Офицер СС Максимилиан Ауэ, от лица которого ведется повествование, - интеллектуал, убийца и жертва, подвёл еврейскую малышку к расстрельному рву в Бабьем Яру, и, сдавая её в руки палачу, попросил: «Будьте к ней добры». Финальная фраза романа: «Мой след взяли Благоволительницы». Карающие Эвмениды настигают нацистских преступников уже более семидесяти лет. Трагическая эпопея Холокоста дана в диалоге с моральными переживаниями героя, зомбированного идеологией. Хотя соотносить его поступки, действия с какой-либо моралью подчас невыносимо. Документальные факты, реальные исторические лица и сентиментально-психологические моменты создают живую ткань романа, который прочитываешь буквально на одном дыхании.
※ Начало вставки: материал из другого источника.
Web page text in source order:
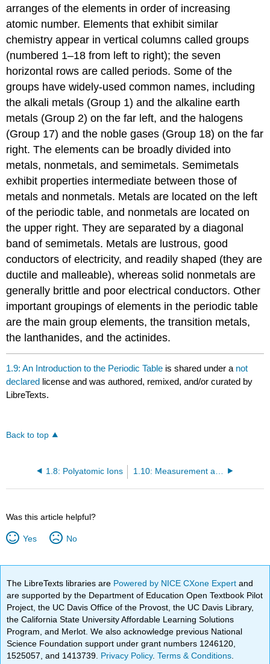
arranges of the elements in order of increasing
atomic number. Elements that exhibit similar
chemistry appear in vertical columns called groups
(numbered 1–18 from left to right); the seven
horizontal rows are called periods. Some of the
groups have widely-used common names, including
the alkali metals (Group 1) and the alkaline earth
metals (Group 2) on the far left, and the halogens
(Group 17) and the noble gases (Group 18) on the far
right. The elements can be broadly divided into
metals, nonmetals, and semimetals. Semimetals
exhibit properties intermediate between those of
metals and nonmetals. Metals are located on the left
of the periodic table, and nonmetals are located on
the upper right. They are separated by a diagonal
band of semimetals. Metals are lustrous, good
conductors of electricity, and readily shaped (they are
ductile and malleable), whereas solid nonmetals are
generally brittle and poor electrical conductors. Other
important groupings of elements in the periodic table
are the main group elements, the transition metals,
the lanthanides, and the actinides.
1.9: An Introduction to the Periodic Table is shared under a not
declared license and was authored, remixed, and/or curated by
LibreTexts.
Back to top
1.8: Polyatomic Ions
Was this article helpful?
Yes No
The LibreTexts libraries are Powered by NICE CXone Expertand
are supported by the Department of Education Open Textbook Pilot
Project, the UC Davis Office of the Provost, the UC Davis Library,
the California State University Affordable Learning Solutions
Program, and Merlot. We also acknowledge previous National
Science Foundation support under grant numbers 1246120,
1525057, and 1413739. Privacy Policy.Terms & Conditions
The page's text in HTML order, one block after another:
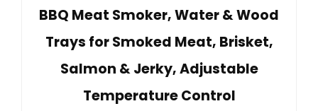
BBQ Meat Smoker, Water & Wood
Trays for Smoked Meat, Brisket,
Salmon & Jerky, Adjustable
Temperature Control
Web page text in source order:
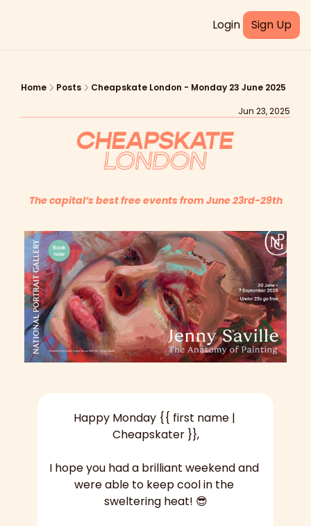
Login Sign Up
Home Posts
Cheapskate London - Monday 23 June 2025
Jun 23, 2025
The capital’s best free events from June 23rd-29th
Happy Monday {{ first name |
Cheapskater }},
I hope you had a brilliant weekend and
were able to keep cool in the
sweltering heat! 😎
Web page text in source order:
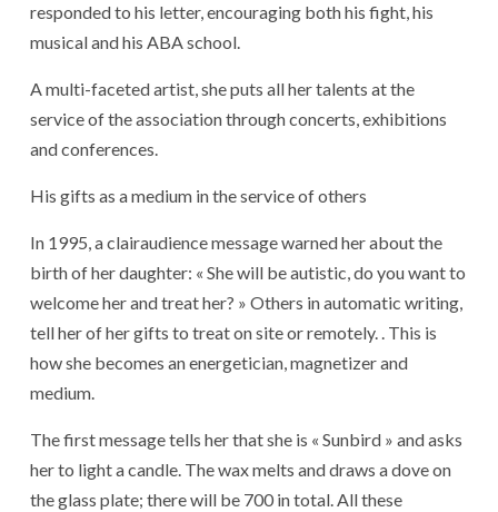
responded to his letter, encouraging both his fight, his
musical and his ABA school.
A multi-faceted artist, she puts all her talents at the
service of the association through concerts, exhibitions
and conferences.
His gifts as a medium in the service of others
In 1995, a clairaudience message warned her about the
birth of her daughter: « She will be autistic, do you want to
welcome her and treat her? » Others in automatic writing,
tell her of her gifts to treat on site or remotely. . This is
how she becomes an energetician, magnetizer and
medium.
The first message tells her that she is « Sunbird » and asks
her to light a candle. The wax melts and draws a dove on
the glass plate; there will be 700 in total. All these
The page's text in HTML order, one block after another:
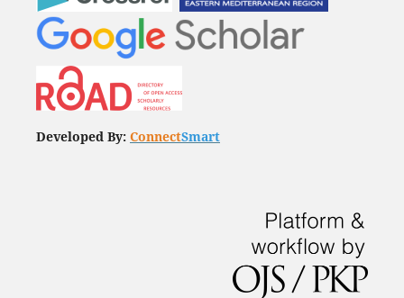
Developed By: ConnectSmart
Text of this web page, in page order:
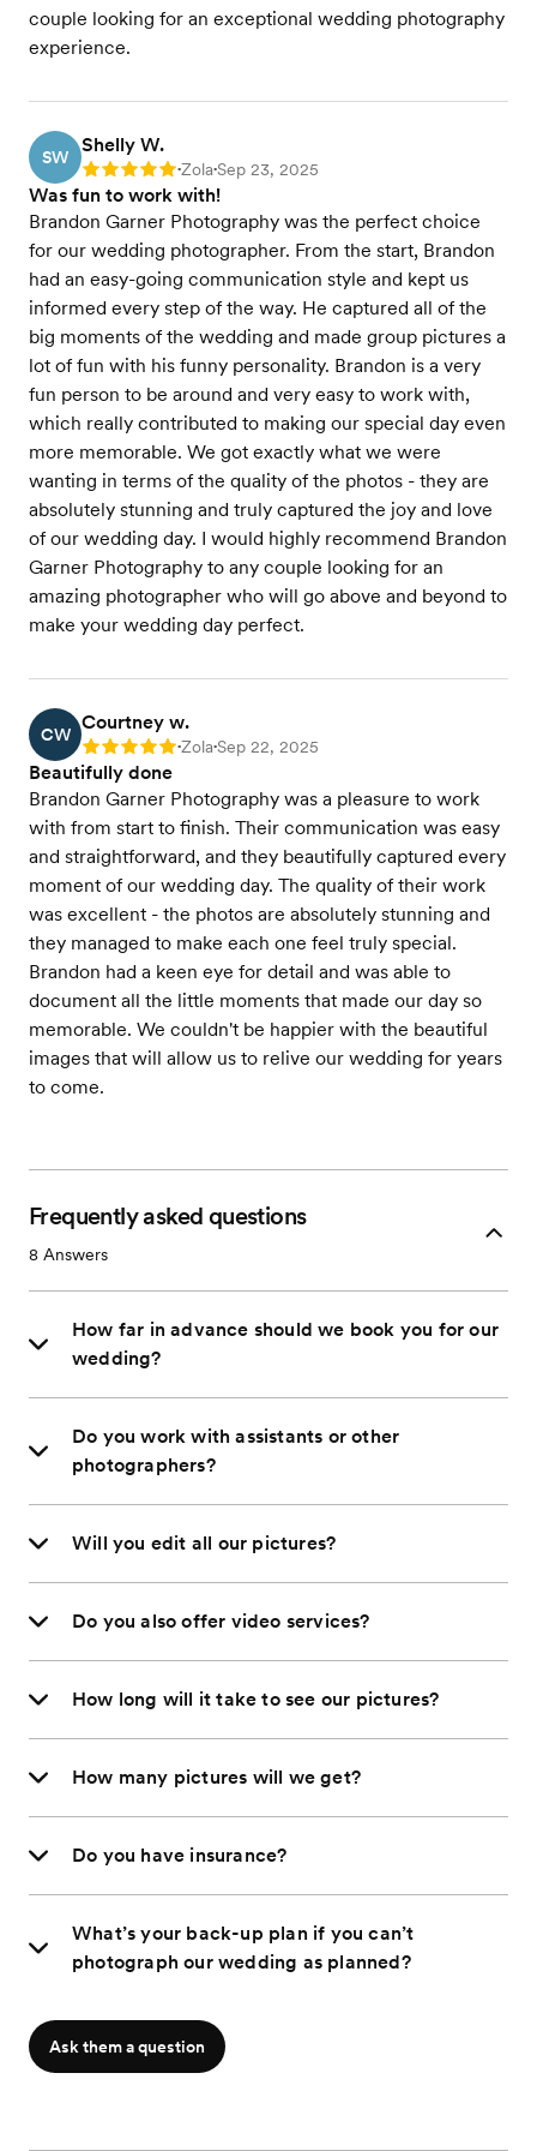
couple looking for an exceptional wedding photography
experience.
SW
Shelly W.
Rating: 5 •Zola•Sep 23, 2025
Was fun to work with!
Brandon Garner Photography was the perfect choice
for our wedding photographer. From the start, Brandon
had an easy-going communication style and kept us
informed every step of the way. He captured all of the
big moments of the wedding and made group pictures a
lot of fun with his funny personality. Brandon is a very
fun person to be around and very easy to work with,
which really contributed to making our special day even
more memorable. We got exactly what we were
wanting in terms of the quality of the photos - they are
absolutely stunning and truly captured the joy and love
of our wedding day. I would highly recommend Brandon
Garner Photography to any couple looking for an
amazing photographer who will go above and beyond to
make your wedding day perfect.
CW
Courtney w.
Rating: 5 •Zola•Sep 22, 2025
Beautifully done
Brandon Garner Photography was a pleasure to work
with from start to finish. Their communication was easy
and straightforward, and they beautifully captured every
moment of our wedding day. The quality of their work
was excellent - the photos are absolutely stunning and
they managed to make each one feel truly special.
Brandon had a keen eye for detail and was able to
document all the little moments that made our day so
memorable. We couldn't be happier with the beautiful
images that will allow us to relive our wedding for years
to come.
Frequently asked questions
8 Answers
How far in advance should we book you for our
wedding?
Do you work with assistants or other
photographers?
Will you edit all our pictures?
Do you also offer video services?
How long will it take to see our pictures?
How many pictures will we get?
Do you have insurance?
What’s your back-up plan if you can’t
photograph our wedding as planned?
Ask them a question

Семь глав «Благоволительниц» обозначены музыкальными терминами – «Токката», «Аллеманда», «Менуэт» и т.п. Макс Ауэ – изысканный меломан и знаток русской литературы. Под крики женщин, истошный плач детей, шквал пуль, передёргивание затворов, пытается сохранить в себе аллеманды любимого Баха. Он рассуждает о Пушкине, Лермонтове, Достоевском, Льве Толстом, роман наполнен реминисценциями из русской культуры. Его самоотождествление с Печориным размывает действительность, - в ирреальном сумраке Макс реально вызывает на дуэль эсэсовца, лютующего над беззащитными евреями. Аллеманды поглощает куранта – огневой движущийся Сталинград, где интеллектуальная беседа с пленным советским офицером сменится тяжелейшим ранением героя, - так вступают ритмические группировки жанра. Затем врывается сарабанда, суровая и мрачная, то медленная, то стремительная, там, где Макс топором зарубит мать и отчима. В финале он второй раз возьмет топор, зарубив своего друга, преданного Томаса.
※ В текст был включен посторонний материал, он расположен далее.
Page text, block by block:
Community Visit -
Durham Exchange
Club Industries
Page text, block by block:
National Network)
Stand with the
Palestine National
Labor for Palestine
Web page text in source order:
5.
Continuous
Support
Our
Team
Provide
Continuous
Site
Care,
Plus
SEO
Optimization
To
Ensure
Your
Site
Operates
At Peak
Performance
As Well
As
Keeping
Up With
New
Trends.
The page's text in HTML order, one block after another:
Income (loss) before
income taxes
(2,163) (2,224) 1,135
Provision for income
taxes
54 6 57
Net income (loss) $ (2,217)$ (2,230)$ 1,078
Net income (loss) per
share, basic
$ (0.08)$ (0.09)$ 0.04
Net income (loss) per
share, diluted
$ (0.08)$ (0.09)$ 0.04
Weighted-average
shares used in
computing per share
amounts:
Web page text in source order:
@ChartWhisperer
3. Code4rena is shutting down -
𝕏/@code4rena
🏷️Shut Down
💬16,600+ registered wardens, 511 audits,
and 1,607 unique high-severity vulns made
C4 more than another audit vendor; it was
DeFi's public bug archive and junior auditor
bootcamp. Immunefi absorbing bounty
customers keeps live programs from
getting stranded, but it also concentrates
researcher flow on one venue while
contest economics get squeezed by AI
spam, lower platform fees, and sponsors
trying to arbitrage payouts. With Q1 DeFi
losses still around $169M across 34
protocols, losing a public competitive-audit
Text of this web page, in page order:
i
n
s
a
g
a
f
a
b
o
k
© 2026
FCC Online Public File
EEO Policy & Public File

Наступит жига, которая обычно звучит в финале сюиты. Конец войны, массированное наступление советских и союзных войск. Берлин разрушен, страдания и отчаяние его жителей. Закончились посиделки в уютных кафе, пирожные и горячая ванна. Немецкие дети кричат над телами убитых матерей, беременные немки погибают с плодом во чреве. По полям разрушенной Германии бегают стайки немецких подростков, мальчики и девочки, - как символ безумия, фашистского краха. Их предводитель орёт в консервную банку слова верности фюреру, будучи уверенным, что тот его слышит. Вооружённые дубинами и кольями, они нападают на советских солдат, доверчиво подающих им хлеб. Мальчики насилуют девочек, некоторые из них уже беременны. Быстрый финал в ритме жиги – к безнадёжности.
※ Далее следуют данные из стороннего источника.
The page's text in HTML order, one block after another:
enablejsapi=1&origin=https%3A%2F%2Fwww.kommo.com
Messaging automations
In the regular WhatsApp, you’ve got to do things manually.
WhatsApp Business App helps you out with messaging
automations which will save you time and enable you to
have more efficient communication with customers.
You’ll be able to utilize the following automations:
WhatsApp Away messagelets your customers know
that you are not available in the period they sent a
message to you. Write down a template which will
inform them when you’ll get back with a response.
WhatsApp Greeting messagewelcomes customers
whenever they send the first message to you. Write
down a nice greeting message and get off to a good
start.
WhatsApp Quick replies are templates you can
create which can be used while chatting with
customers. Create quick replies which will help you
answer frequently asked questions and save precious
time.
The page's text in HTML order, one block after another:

Композиция романа – неразделяемый язык рассказчика-эсэсовца и язык писателя. Описываемый кошмар полон гротеска, весь текст – нескончаемый звук, сменяемый разными ритмами, - фанфарное вступление токкаты, вальяжность менуэта, одинокий напев, граничащий с безумием. Приступы психопатии, головной боли, бесконечной рвоты, периодические мучительные сны-предсказания – последствия извращенной идеологии, из которой нет выхода: нацисты действуют как верные солдаты гитлеровского рейха.
Джонатан Литтелл пытается исследовать природу зла и ее связь с идеологией государства, подминающей под себя, безоговорочно себе подчиняющей самых разных людей. «Благоволительницы» невозможно оценить однозначно, роман требует от читателя ассоциативного мышления и вдумчивого анализа.